Legal

Privacy Policy

Last updated: April 21, 2026

This Privacy Policy describes how Apex Engage Digital ("we," "us," or "our") collects, uses, discloses, and protects information when you visit apexengagedigital.com or purchase any of our services.

1. Information we collect

Information you provide

  • Contact information — name, email address, phone number, company name when you fill out a form, request a proposal, or place an order.
  • Project details — descriptions of your project, technical requirements, brand assets, account credentials you choose to share with us during an engagement.
  • Payment information — when you place an order, payment is processed by Stripe, Inc. Your full card number, CVC, and expiration date never touch our servers.
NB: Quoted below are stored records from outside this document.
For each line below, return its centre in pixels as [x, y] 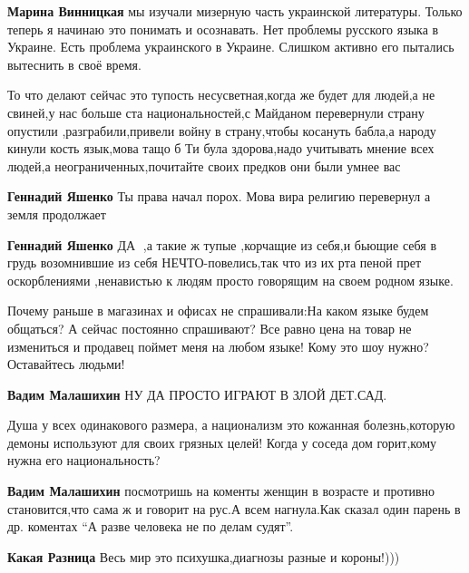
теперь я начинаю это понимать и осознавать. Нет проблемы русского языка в [223, 29]
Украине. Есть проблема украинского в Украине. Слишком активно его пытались [231, 47]
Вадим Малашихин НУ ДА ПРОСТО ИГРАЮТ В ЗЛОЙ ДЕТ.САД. [197, 394]
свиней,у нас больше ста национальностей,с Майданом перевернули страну [216, 112]
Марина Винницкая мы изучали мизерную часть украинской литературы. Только [235, 11]
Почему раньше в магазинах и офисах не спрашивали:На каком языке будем [218, 311]
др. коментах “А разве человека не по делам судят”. [151, 526]
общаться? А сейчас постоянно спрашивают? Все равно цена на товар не [210, 328]
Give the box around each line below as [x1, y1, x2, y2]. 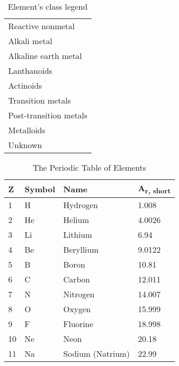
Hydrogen [63, 199, 98, 211]
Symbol [25, 182, 55, 195]
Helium [63, 214, 89, 226]
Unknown [8, 139, 42, 151]
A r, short [138, 182, 171, 196]
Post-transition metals [8, 109, 87, 121]
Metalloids [8, 124, 46, 136]
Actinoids [8, 79, 42, 91]
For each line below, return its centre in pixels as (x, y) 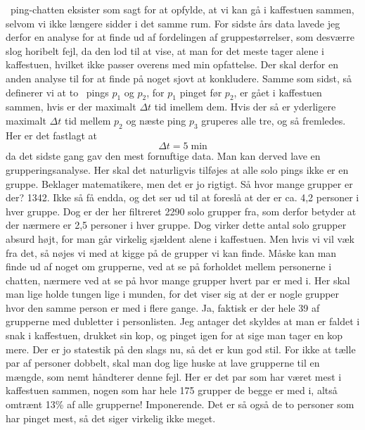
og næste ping (156, 120)
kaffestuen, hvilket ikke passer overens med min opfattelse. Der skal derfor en (172, 64)
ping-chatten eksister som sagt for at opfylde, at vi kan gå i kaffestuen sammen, (182, 9)
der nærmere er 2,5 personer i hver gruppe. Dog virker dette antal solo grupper (176, 225)
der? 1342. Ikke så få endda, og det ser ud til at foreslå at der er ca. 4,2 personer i (182, 197)
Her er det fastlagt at (52, 135)
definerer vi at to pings (57, 92)
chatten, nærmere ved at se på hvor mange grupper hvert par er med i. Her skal (178, 280)
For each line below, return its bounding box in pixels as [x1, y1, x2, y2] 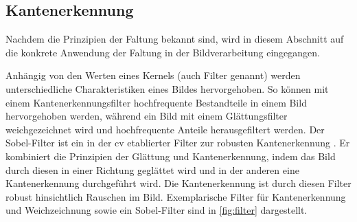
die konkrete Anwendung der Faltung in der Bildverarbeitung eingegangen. [5, 45, 320, 59]
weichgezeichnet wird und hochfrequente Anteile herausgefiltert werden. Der [5, 122, 325, 136]
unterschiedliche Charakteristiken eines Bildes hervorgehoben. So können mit [5, 81, 329, 96]
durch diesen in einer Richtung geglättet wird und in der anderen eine [5, 162, 299, 177]
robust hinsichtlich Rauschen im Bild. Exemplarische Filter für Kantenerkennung [5, 189, 346, 203]
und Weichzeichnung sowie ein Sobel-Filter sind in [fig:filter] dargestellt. [5, 203, 308, 217]
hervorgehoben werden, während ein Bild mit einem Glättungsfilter [5, 109, 288, 123]
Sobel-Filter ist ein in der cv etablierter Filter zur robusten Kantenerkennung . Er [5, 135, 350, 150]
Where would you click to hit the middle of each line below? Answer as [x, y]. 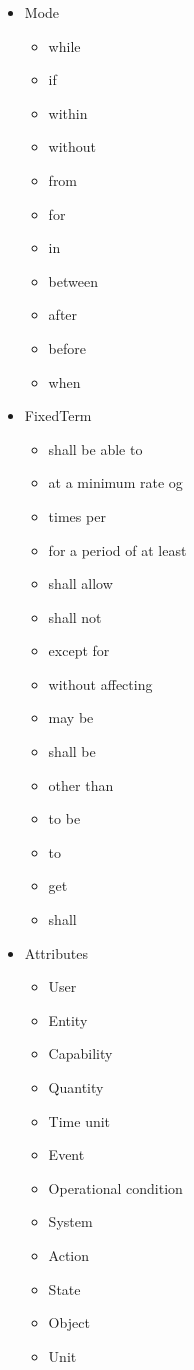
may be [71, 717]
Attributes [56, 952]
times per [77, 515]
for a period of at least [117, 549]
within [68, 112]
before [67, 347]
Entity [68, 1019]
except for [79, 650]
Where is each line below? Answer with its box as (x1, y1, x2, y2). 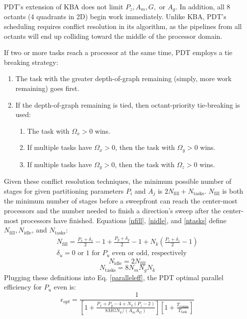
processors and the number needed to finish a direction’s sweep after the (4, 205, 221, 215)
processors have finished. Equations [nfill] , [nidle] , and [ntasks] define (21, 215, 227, 225)
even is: (53, 282, 76, 292)
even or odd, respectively (112, 250, 187, 257)
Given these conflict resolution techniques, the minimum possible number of (4, 176, 232, 186)
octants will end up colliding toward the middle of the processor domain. (4, 30, 222, 41)
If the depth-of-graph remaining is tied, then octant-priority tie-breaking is (15, 99, 240, 110)
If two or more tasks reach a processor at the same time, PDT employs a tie (4, 47, 233, 58)
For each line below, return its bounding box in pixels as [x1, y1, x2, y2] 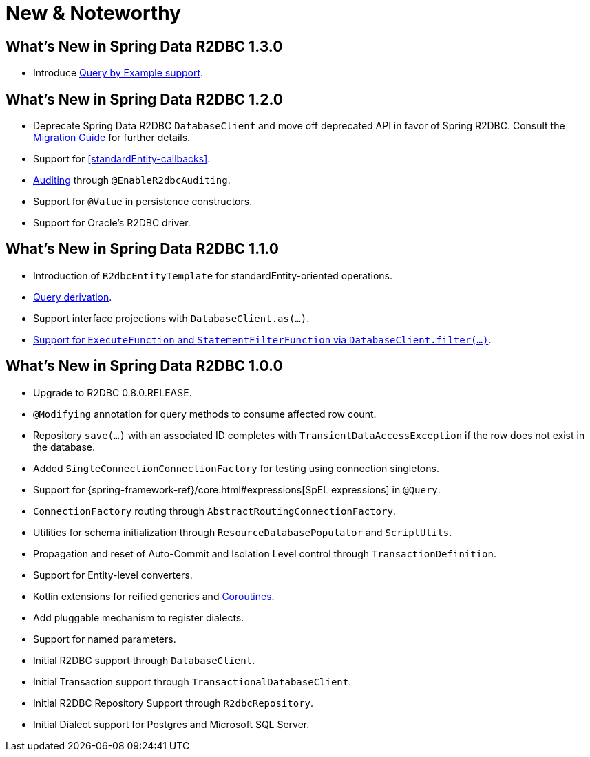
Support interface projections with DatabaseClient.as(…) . [33, 312, 310, 324]
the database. [33, 440, 96, 453]
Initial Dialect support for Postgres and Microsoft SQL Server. [33, 718, 310, 730]
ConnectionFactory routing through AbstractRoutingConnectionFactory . [33, 504, 396, 517]
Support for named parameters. [33, 632, 176, 645]
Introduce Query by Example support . [33, 67, 204, 79]
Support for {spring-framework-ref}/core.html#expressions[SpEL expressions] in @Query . [33, 483, 441, 495]
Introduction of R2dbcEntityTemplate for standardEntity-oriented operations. [33, 269, 392, 281]
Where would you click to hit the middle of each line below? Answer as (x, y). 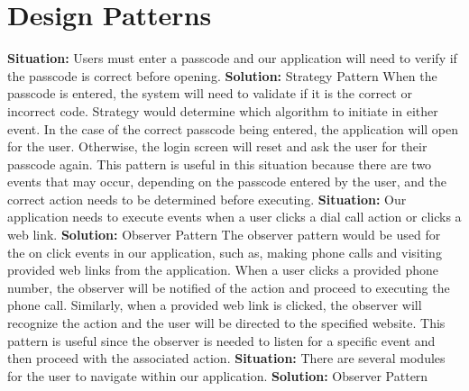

We store only the order amount, currency, Stripe session ID, payment intent ID, and the last four digits of the card (where Stripe returns it).

Information we collect automatically

  • Log data — IP address, browser type, pages visited, referring URL, and timestamps.
  • Cookies and similar technologies — small files stored on your device that help us remember preferences and measure traffic. You can disable cookies in your browser settings.
  • Analytics — we use privacy-respecting analytics (e.g., Plausible) and may use Google Analytics 4 with IP anonymization enabled. Where required, we deploy Consent Mode v2.

2. How we use information

  • To deliver the services you have ordered and communicate about your project.
  • To process payments, issue invoices, and prevent fraud.
  • To respond to your inquiries and provide customer support.
  • To send service-related emails (order confirmations, project updates, security notices).
  • To improve our website, services, and marketing — strictly on aggregated, de-identified data where possible.
  • To comply with legal obligations, including tax, accounting, and regulatory requirements.

3. Legal bases (EU/UK visitors)

Where the GDPR or UK GDPR applies, we rely on the following legal bases: contract performance (to deliver services you have ordered), legitimate interests (to operate and improve our business), consent (for non-essential cookies and marketing emails), and legal obligation (for tax and regulatory compliance).

4. How we share information

We do not sell your personal information. We share it only with:

  • Service providers — Stripe (payments), our hosting provider, email-delivery services, analytics tools, and project-management platforms — all bound by data processing agreements.
  • Legal authorities — when required by law, subpoena, or court order.
  • Business transfers — if we are involved in a merger, acquisition, or sale of assets, your information may be transferred. We will notify you in advance.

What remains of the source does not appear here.